* PROVIDED INFORMATION
═══
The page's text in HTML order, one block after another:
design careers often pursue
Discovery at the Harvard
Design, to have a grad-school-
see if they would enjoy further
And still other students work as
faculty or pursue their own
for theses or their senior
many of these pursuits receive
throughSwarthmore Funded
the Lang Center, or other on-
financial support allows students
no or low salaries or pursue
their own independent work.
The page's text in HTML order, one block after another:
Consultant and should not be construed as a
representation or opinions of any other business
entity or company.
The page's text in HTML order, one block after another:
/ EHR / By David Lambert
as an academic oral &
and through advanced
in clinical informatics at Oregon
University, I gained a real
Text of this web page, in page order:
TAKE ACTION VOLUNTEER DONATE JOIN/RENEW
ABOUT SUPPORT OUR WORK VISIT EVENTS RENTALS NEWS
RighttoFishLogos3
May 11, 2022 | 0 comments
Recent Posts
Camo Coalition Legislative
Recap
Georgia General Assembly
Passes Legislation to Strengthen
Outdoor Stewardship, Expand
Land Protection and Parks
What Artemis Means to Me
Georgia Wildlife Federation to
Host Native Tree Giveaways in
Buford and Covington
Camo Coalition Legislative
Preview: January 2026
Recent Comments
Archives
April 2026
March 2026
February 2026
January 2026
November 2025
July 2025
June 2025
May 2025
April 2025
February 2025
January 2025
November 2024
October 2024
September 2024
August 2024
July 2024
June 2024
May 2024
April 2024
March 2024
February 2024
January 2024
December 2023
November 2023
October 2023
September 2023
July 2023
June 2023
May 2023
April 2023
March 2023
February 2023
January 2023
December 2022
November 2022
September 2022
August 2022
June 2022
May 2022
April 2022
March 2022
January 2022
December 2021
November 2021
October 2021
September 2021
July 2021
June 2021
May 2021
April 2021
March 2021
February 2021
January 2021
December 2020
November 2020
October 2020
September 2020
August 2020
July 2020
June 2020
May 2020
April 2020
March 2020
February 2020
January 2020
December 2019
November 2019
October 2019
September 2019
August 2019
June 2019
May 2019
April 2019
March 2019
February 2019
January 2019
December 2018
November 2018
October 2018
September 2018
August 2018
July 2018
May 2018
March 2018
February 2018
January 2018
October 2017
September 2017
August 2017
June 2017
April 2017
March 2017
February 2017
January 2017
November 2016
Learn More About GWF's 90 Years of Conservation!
═══
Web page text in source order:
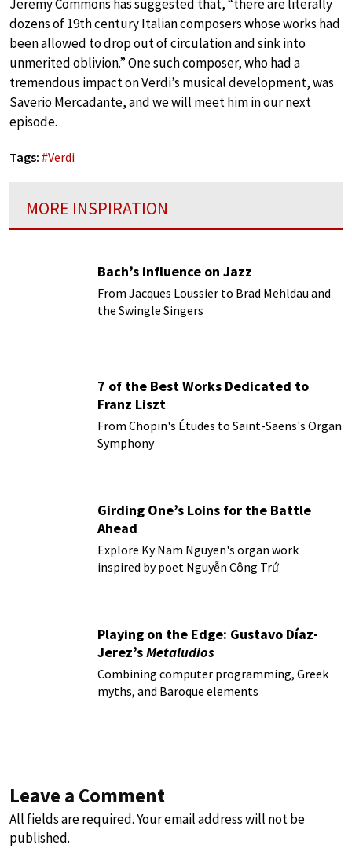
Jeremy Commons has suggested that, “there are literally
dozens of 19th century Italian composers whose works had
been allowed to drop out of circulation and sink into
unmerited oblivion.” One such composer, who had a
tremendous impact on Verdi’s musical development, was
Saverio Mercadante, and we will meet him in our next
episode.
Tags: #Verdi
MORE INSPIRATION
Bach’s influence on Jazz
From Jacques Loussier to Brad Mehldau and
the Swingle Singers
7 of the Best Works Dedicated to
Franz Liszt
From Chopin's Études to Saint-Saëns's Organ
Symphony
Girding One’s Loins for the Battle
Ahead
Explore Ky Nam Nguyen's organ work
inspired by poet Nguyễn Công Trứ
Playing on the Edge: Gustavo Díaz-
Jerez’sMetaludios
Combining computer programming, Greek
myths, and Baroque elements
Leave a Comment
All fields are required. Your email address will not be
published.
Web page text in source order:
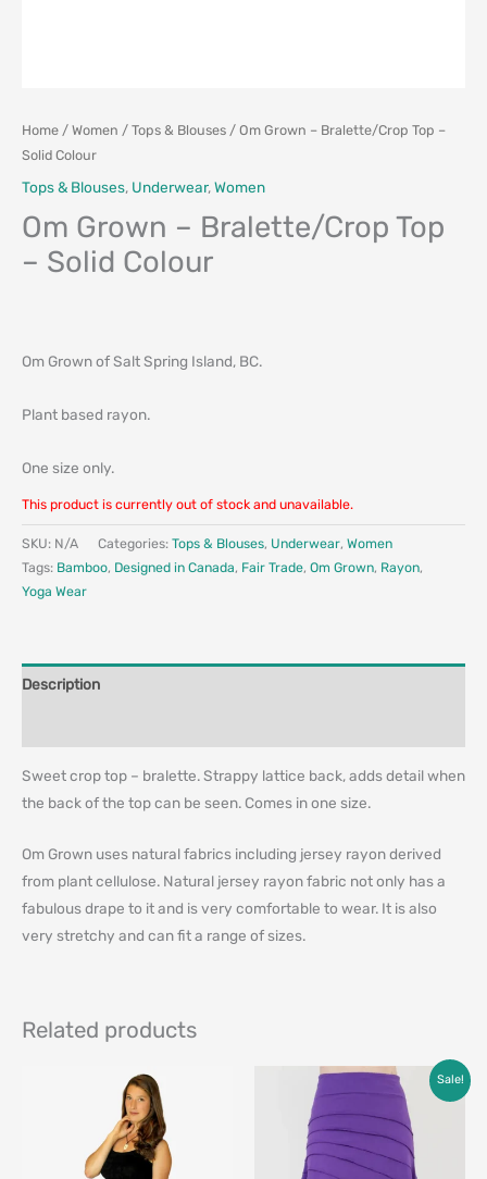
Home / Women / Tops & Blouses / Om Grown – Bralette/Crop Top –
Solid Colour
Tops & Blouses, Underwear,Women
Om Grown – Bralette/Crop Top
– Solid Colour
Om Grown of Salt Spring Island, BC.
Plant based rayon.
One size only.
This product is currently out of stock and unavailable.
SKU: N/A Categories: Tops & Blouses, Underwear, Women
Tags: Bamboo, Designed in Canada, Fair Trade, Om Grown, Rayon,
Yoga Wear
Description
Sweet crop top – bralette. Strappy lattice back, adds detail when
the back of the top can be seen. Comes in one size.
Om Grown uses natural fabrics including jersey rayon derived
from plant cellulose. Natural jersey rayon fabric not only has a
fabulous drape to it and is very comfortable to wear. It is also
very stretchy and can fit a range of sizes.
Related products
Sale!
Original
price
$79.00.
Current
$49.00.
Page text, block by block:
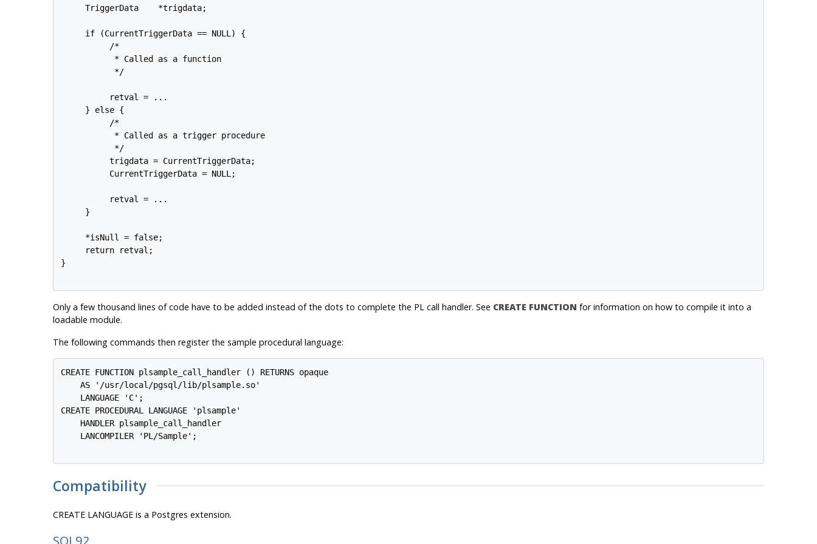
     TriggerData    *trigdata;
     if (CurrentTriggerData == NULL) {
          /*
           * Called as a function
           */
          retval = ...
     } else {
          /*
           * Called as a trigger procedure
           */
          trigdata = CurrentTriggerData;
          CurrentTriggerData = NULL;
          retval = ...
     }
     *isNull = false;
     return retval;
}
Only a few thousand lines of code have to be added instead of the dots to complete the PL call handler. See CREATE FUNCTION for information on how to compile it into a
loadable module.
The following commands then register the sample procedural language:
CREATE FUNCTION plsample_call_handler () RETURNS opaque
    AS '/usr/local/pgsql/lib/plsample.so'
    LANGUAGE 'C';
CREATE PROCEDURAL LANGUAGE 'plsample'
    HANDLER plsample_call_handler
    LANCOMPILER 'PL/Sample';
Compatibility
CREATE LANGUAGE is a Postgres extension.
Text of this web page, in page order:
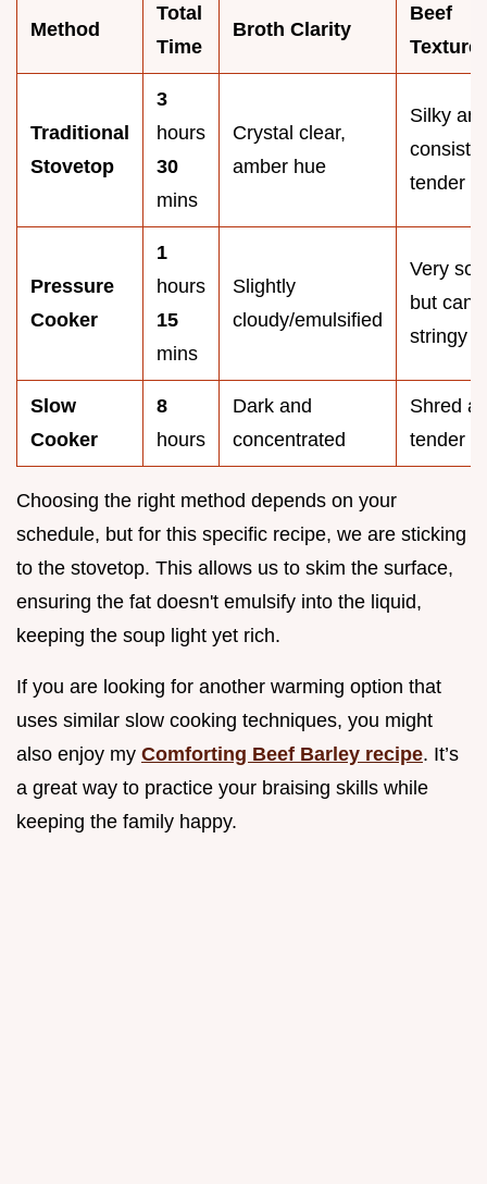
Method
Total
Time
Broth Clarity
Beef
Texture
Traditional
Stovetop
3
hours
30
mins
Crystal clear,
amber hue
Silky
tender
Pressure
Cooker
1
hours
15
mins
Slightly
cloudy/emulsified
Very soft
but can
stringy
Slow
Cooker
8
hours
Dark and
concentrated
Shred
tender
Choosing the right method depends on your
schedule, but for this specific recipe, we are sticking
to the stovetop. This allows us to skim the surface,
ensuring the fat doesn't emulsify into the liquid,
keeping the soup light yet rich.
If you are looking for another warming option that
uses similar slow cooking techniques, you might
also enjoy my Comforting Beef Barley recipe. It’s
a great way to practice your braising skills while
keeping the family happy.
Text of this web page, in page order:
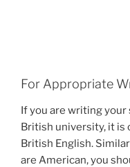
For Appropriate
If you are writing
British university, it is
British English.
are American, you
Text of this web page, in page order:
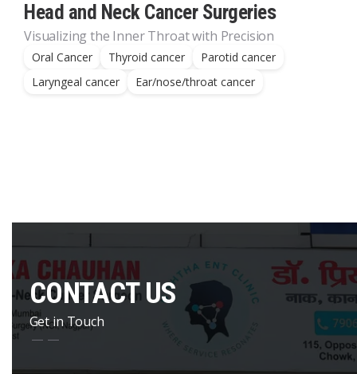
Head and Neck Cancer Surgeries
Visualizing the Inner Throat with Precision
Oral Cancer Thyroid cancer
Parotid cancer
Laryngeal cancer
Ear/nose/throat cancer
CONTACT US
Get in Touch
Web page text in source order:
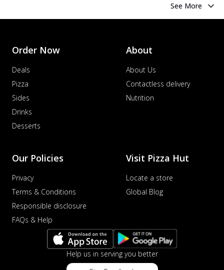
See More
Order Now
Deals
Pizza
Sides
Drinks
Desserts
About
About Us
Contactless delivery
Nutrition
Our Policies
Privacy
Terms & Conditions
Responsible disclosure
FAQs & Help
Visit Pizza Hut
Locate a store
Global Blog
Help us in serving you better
═══
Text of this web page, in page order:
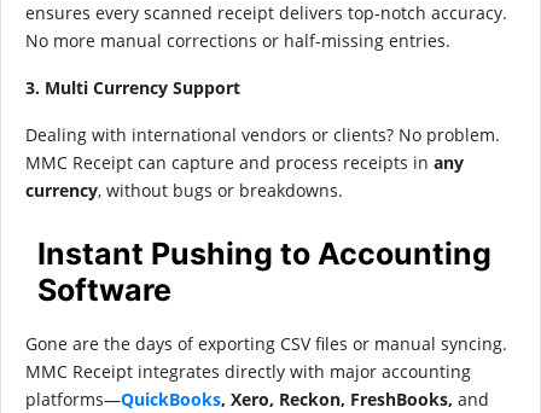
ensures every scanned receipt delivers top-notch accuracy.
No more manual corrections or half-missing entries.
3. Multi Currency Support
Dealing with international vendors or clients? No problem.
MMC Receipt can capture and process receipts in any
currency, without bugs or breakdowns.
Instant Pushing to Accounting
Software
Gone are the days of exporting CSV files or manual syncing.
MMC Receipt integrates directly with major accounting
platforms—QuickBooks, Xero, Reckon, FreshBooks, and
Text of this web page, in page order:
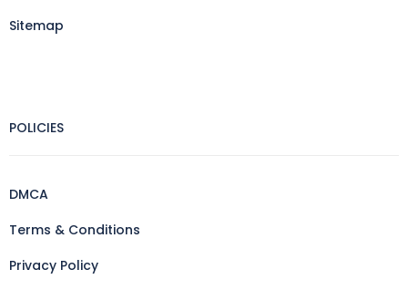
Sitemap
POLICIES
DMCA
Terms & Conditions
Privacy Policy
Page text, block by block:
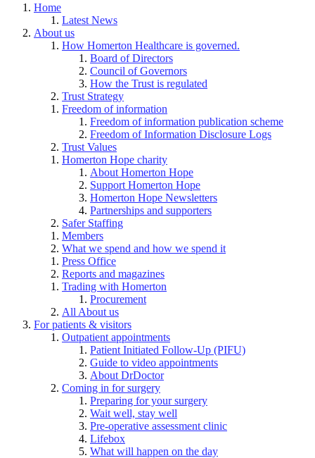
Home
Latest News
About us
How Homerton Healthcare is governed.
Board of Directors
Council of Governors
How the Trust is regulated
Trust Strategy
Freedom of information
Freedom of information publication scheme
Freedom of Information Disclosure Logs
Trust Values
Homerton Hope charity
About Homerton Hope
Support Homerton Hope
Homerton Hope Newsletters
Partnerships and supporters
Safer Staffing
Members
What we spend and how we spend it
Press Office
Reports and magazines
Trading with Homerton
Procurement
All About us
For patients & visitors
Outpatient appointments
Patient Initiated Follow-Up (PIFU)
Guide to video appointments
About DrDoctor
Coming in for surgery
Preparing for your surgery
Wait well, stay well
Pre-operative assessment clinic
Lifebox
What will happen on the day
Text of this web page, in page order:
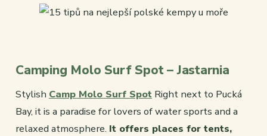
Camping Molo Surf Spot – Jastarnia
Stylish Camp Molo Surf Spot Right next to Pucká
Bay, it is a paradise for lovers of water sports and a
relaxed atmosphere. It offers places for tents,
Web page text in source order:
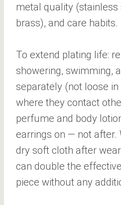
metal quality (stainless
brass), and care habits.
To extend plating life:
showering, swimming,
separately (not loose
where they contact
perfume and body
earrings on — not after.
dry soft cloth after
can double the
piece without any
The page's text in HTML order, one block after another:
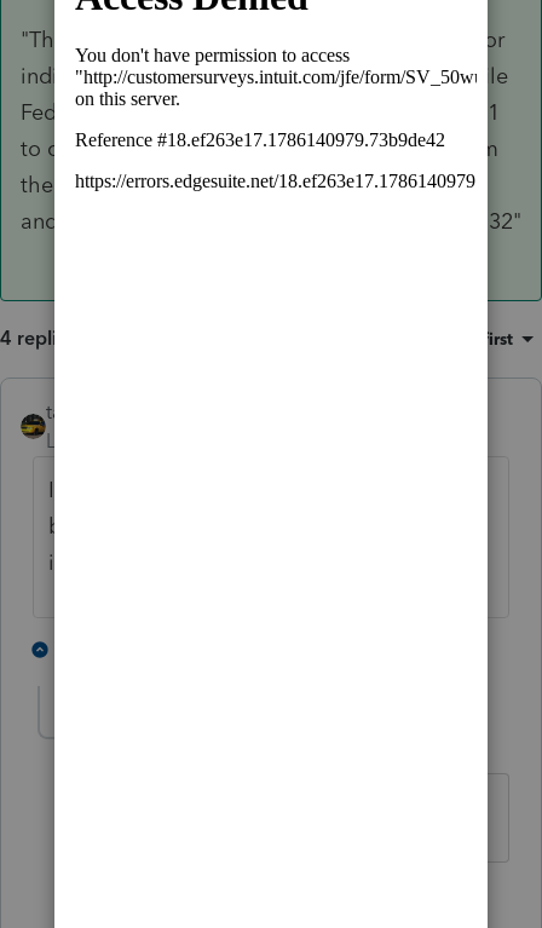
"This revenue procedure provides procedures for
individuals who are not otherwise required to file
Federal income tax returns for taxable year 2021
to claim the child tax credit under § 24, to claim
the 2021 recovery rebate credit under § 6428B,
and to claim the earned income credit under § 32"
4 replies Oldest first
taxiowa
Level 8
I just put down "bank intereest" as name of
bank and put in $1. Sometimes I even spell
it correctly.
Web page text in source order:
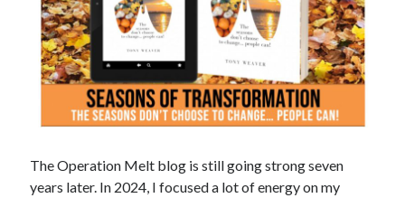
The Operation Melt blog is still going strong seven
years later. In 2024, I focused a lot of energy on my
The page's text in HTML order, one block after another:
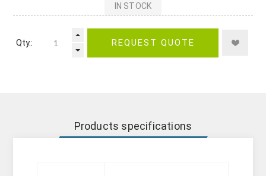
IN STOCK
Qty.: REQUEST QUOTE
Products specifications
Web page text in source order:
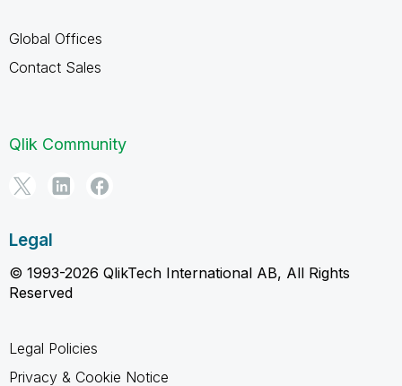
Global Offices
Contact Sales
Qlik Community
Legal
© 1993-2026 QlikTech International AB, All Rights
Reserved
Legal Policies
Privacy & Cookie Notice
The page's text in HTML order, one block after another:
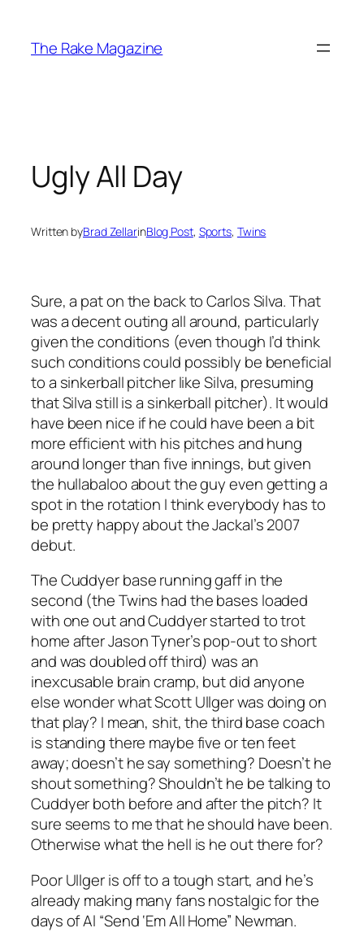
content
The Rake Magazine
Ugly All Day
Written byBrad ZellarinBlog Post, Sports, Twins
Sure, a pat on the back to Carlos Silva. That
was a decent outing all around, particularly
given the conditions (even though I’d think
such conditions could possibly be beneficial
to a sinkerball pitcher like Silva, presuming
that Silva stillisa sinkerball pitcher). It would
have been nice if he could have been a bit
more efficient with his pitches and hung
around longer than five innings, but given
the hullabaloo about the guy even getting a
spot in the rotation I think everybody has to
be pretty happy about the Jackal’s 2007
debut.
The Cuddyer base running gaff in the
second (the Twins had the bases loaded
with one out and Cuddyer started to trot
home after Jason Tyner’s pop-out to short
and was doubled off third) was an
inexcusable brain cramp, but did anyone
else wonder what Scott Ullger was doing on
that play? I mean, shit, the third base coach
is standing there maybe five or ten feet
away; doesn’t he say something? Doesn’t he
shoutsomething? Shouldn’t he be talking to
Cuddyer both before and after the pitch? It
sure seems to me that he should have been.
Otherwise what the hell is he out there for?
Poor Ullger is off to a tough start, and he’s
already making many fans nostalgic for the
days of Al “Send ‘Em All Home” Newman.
═══
Everything from the line containing "Contactless delivery" through the line containing "Help us in serving you better" in the material above should be retyped exactly, both ends included, and nothing more.

* RESULT OF THIS EXERCISE
Contactless delivery
Nutrition
Our Policies
Privacy
Terms & Conditions
Responsible disclosure
FAQs & Help
Visit Pizza Hut
Locate a store
Global Blog
Help us in serving you better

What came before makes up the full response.